Introduction to the

Random forest refers to a classifier that uses multiple trees to train and predict samples. It is composed of multiple CART(Classification And Regression Tree). For each tree, the training set used is sampled from the total training set, which means that some samples in the total training set may appear multiple times in a tree’s training set or may not appear at all in a tree’s training set. When training the nodes of each tree, the features used are randomly extracted from all the features in a certain proportion. Assuming that the total number of features is M, the ratio can be (√ M),1 2 (√ M), 2 (√ M).

The training process

The training process of random forest can be summarized as follows:

(1) Given training set S, test set T, and feature dimension F. Determine parameters: the number of CART used t, the depth of each tree D, the number of features used by each node F, termination conditions: the minimum number of samples on the node S, the minimum information gain on the node M

For the 1-t tree, I =1-t:

(2) The training set S(I) with the same size as S is extracted from S and used as the sample of the root node to start training from the root node

(3) If the termination condition is met on the current node, the current node is set as the leaf node. If it is a classification problem, the prediction output of the leaf node is the category C (j) with the largest number in the sample set of the current node, and the probability P is the proportion of C (j) in the current sample set; If it is a regression problem, the forecast output is the average value of each sample in the current node sample set. Then continue to train the other nodes. If the current node does not meet the termination condition, the f-dimension features are randomly selected from the f-dimension features that are not put back. Using the F-dimensional feature, the one-dimensional feature k with the best classification effect and its threshold th are found. The samples with k-dimensional feature less than TH on the current node are divided into the left node, and the rest into the right node. Continue training the other nodes. The criteria for classification effectiveness will be discussed later.
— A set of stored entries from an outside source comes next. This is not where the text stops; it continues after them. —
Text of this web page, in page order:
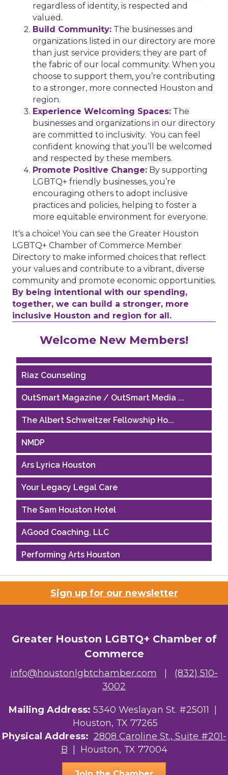
regardless of identity, is respected and
valued.
Build Community: The businesses and
organizations listed in our directory are more
than just service providers; they are part of
the fabric of our local community. When you
choose to support them, you’re contributing
to a stronger, more connected Houston and
region.
Experience Welcoming Spaces: The
businesses and organizations in our directory
are committed to inclusivity. You can feel
confident knowing that you’ll be welcomed
and respected by these members.
Promote Positive Change: By supporting
LGBTQ+ friendly businesses, you’re
encouraging others to adopt inclusive
practices and policies, helping to foster a
more equitable environment for everyone.
It's a choice! You can see the Greater Houston
LGBTQ+ Chamber of Commerce Member
Directory to make informed choices that reflect
your values and contribute to a vibrant, diverse
community and promote economic opportunities.
By being intentional with our spending,
together, we can build a stronger, more
inclusive Houston and region for all.
Welcome New Members!
Riaz Counseling
OutSmart Magazine / OutSmart Media ...
The Albert Schweitzer Fellowship Ho...
NMDP
Ars Lyrica Houston
Your Legacy Legal Care
The Sam Houston Hotel
AGood Coaching, LLC
Performing Arts Houston
Houston Business Journal
Riaz Counseling
The Albert Schweitzer Fellowship Ho...
Your Legacy Legal Care
The Sam Houston Hotel
AGood Coaching, LLC
Sign up for our newsletter
Greater Houston LGBTQ+ Chamber of
Commerce
info@houstonlgbtchamber.com
(832) 510-
3002
Mailing Address: 5340 Weslayan St. #25011 |
Houston, TX 77265
Physical Address: 2808 Caroline St., Suite #201-
B | Houston, TX 77004
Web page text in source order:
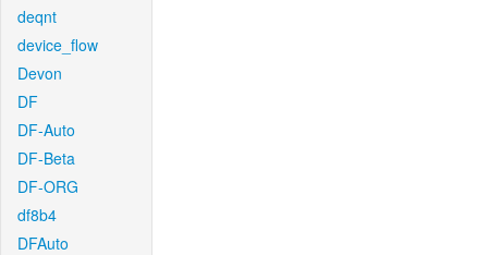
deqnt
device_flow
Devon
DF
DF-Auto
DF-Beta
DF-ORG
df8b4
DFAuto
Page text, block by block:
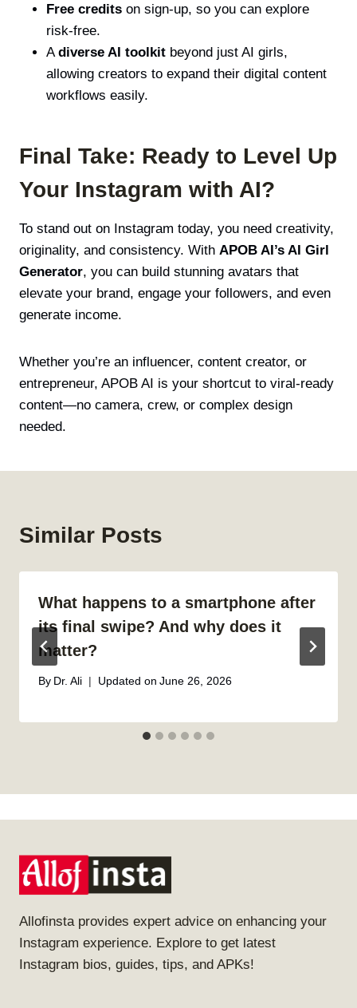
Free credits on sign-up, so you can explore
risk-free.
A diverse AI toolkit beyond just AI girls,
allowing creators to expand their digital content
workflows easily.
Final Take: Ready to Level Up
Your Instagram with AI?
To stand out on Instagram today, you need creativity,
originality, and consistency. With APOB AI’s AI Girl
Generator, you can build stunning avatars that
elevate your brand, engage your followers, and even
generate income.
Whether you’re an influencer, content creator, or
entrepreneur, APOB AI is your shortcut to viral-ready
content—no camera, crew, or complex design
needed.
Similar Posts
What happens to a smartphone after
its final swipe? And why does it
matter?
By Dr. Ali Updated on June 26, 2026
Allofinsta provides expert advice on enhancing your
Instagram experience. Explore to get latest
Instagram bios, guides, tips, and APKs!
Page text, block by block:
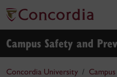
Campus Safety and
Concordia University
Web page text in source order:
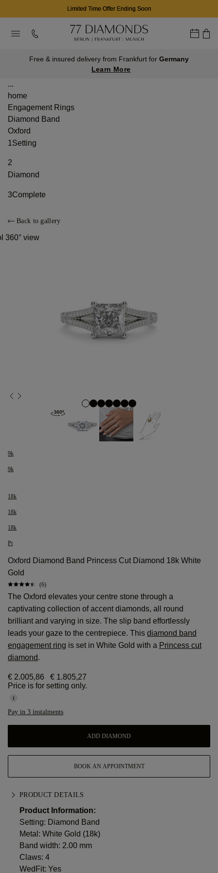
Limited Time Offer Ending Soon
Free & insured delivery from Frankfurt for Germany
Learn More
...
home
Engagement Rings
Diamond Band
Oxford
1Setting
2
Diamond
3Complete
Back to gallery
360° view
9k
9k
18k
18k
18k
Pt
Oxford Diamond Band Princess Cut Diamond 18k White
Gold
(6)
The Oxford elevates your centre stone through a
captivating collection of accent diamonds, all round
brilliant and varying in size. The slip band effortlessly
leads your gaze to the centrepiece. This diamond band
engagement ring is set in White Gold with a Princess cut
diamond.
€ 2.005,86
€ 1.805,27
Price is for setting only.
Pay in 3 instalments
ADD DIAMOND
BOOK AN APPOINTMENT
PRODUCT DETAILS
Product Information:
Setting: Diamond Band
Metal: White Gold (18k)
Band width: 2.00 mm
Claws: 4
WedFit: Yes
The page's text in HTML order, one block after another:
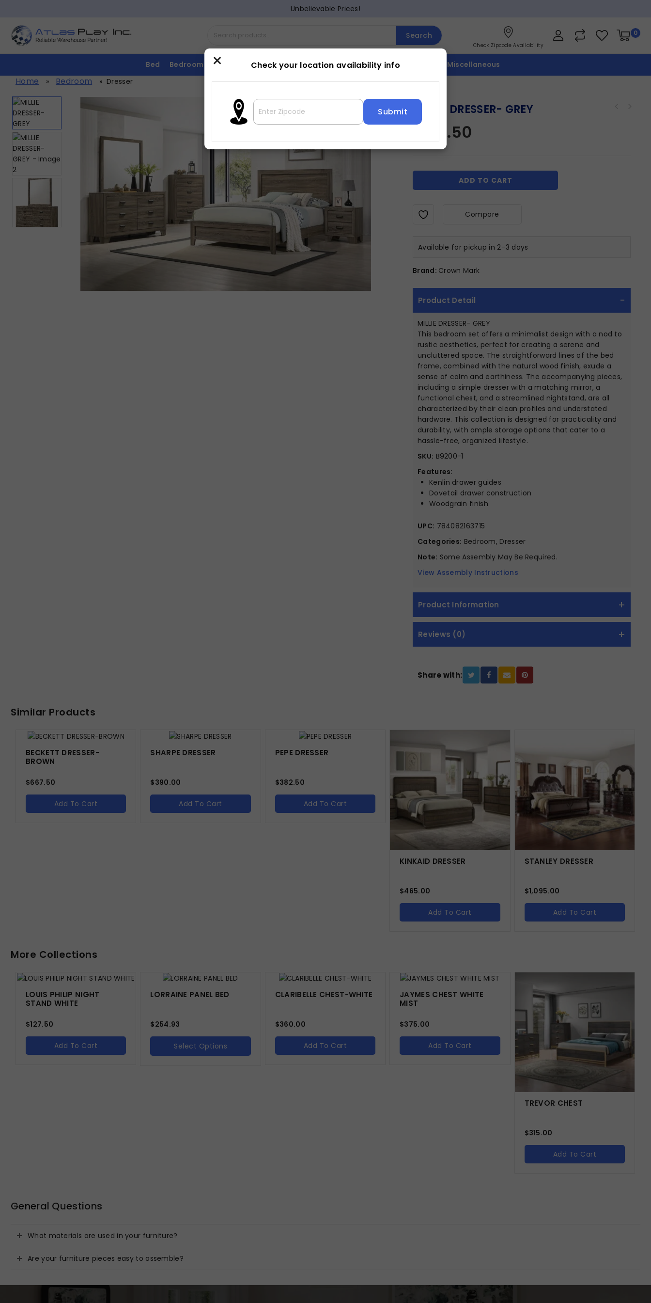
Unbelievable Prices!
Search
Check Zipcode Availability
0
Bed Bedroom Cocktail Counter Dining Dining Entertainment Miscellaneous
Home » Bedroom » Dresser
MILLIE DRESSER- GREY
307.50
ADD TO CART
Compare
Available for pickup in 2–3 days
Brand: Crown Mark
Product Detail
MILLIE DRESSER- GREY
This bedroom set offers a minimalist design with a nod to
rustic aesthetics, perfect for creating a serene and
uncluttered space. The straightforward lines of the bed
frame, combined with the natural wood finish, exude a
sense of calm and earthiness. The accompanying pieces,
including a simple dresser with a matching mirror, a
functional chest, and a streamlined nightstand, are all
characterized by their clean profiles and understated
hardware. This collection is designed for practicality and
durability, with ample storage options that cater to a
hassle-free, organized lifestyle.
SKU: B9200-1
Features:
Kenlin drawer guides
Dovetail drawer construction
Woodgrain finish
UPC: 784082163715
Categories: Bedroom, Dresser
Note: Some Assembly May Be Required.
View Assembly Instructions
Product Information
Reviews (0)
Share with:
Similar Products
BECKETT DRESSER-
BROWN
$667.50
Add To Cart
SHARPE DRESSER
$390.00
Add To Cart
PEPE DRESSER
$382.50
Add To Cart
KINKAID DRESSER
$465.00
Add To Cart
STANLEY DRESSER
$1,095.00
Add To Cart
More Collections
LOUIS PHILIP NIGHT
STAND WHITE
$127.50
Add To Cart
LORRAINE PANEL BED
$254.93
Select Options
CLARIBELLE CHEST-WHITE
$360.00
Add To Cart
JAYMES CHEST WHITE
MIST
$375.00
Add To Cart
TREVOR CHEST
$315.00
Add To Cart
General Questions
What materials are used in your furniture?
Are your furniture pieces easy to assemble?
× Check your location availability info
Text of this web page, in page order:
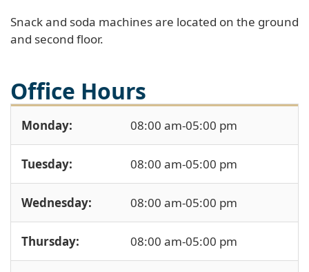
Snack and soda machines are located on the ground
and second floor.
Office Hours
Monday: 08:00 am-05:00 pm
Tuesday: 08:00 am-05:00 pm
Wednesday: 08:00 am-05:00 pm
Thursday: 08:00 am-05:00 pm
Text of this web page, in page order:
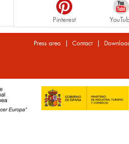
Pinterest
Press area | Contact|
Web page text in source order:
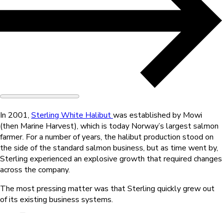
In 2001, Sterling White Halibutwas established by Mowi
(then Marine Harvest), which is today Norway’s largest salmon
farmer. For a number of years, the halibut production stood on
the side of the standard salmon business, but as time went by,
Sterling experienced an explosive growth that required changes
across the company.
The most pressing matter was that Sterling quickly grew out
of its existing business systems.
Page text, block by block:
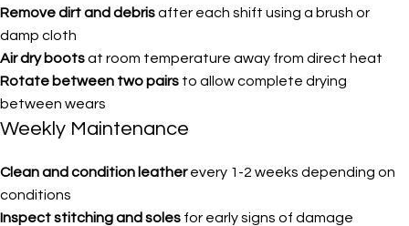
Remove dirt and debrisafter each shift using a brush or
damp cloth
Air dry bootsat room temperature away from direct heat
Rotate between two pairs to allow complete drying
between wears
Weekly Maintenance
Clean and condition leatherevery 1-2 weeks depending on
conditions
Inspect stitching and soles for early signs of damage
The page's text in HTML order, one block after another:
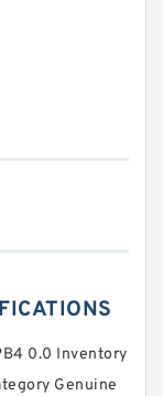
0.0 Inventory
Genuine
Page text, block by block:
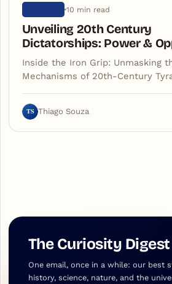
10 min read
Unveiling 20th Century
Dictatorships: Power &
Inside the Iron Grip: Unmasking
Mechanisms of 20th-Century
TS Thiago Souza
The Curiosity Digest
One email, once in a while: our best
history, science, nature, and the

(4) Repeat (2) and (3) until all nodes have been trained or marked as leaf nodes.

(5) Repeat (2),(3),(4) until all CART has been trained.

Forecasting process

The prediction process is as follows:

For the 1-t tree, I =1-t:

(1) Starting from the root node of the current tree, judge whether to enter the left node (

=th) according to the threshold value of the current node th, until it reaches a leaf node, and output the predicted value.

)>

(2) Repeat (1) until all t trees output the predicted value. If it is a classification problem, the output is the class with the largest sum of predicted probabilities in all trees, that is, p of each C (j) is accumulated. If it is a regression problem, the output is the average of the output of all trees.

The evaluation standard of classification effect is different from C3.0 and C4.5, because it is CART and therefore CART evaluation standard is used.

For classification problems (classifying a sample into a certain category), namely discrete variable problems, CART uses Gini values as a criterion. Is defined asGini(p)=1Kk=1p2k.pkIs the proportion of type K samples in the data set on the current node.

For example: divided into 2 categories, there are 100 samples on the current node, 70 samples belonging to the first category and 30 samples belonging to the second category, thenGini=10.7x070.3x03=0.42, it can be seen that the more average the category distribution is, the larger the Gini value is; the more uneven the class distribution is, the smaller the Gini value is. When searching for the best classification features and thresholds, the evaluation criteria are as follows:()argmax(GiniGiniLeftGiniRight)In other words, find the best feature f and threshold th to maximize the Gini value of the current node minus the Gini value of the left child node and the Gini value of the right child node.

For regression problems, argmax(Var−VarLeft−VarRight) is directly used as the evaluation standard, that is, the variance of the current node training set Var minus minus the variance VarLeft of the left child node and the variance VarRight of the right child node have the maximum value.

advantages

  • Performs well on data sets
  • In many current data sets, it has great advantages over other algorithms
  • It can process data with high dimensions (many features) without feature selection
  • After the training, it can give which features are important
  • When creating a random forest, an unbiased estimation of generlization error is used
  • Train fast
  • In the training process, the interaction between features can be detected
  • Easy to parallelize
  • It’s easy to implement

Code implementation

A simple example of using the random forest algorithm in Sklearn:

#Import Library
from sklearn.ensemble import RandomForestClassifier
#Assumed you have, X (predictor) and Y (target) for training data set and x_test(predictor) of test_dataset

# Create Random Forest object
model= RandomForestClassifier()

# Train the model using the training sets and check score
model.fit(X, y)

#Predict Output
predicted= model.predict(x_test)Copy the code

In addition, random forest algorithm is also implemented in OpenCV. See the RandomForest RandomForest summary for examples.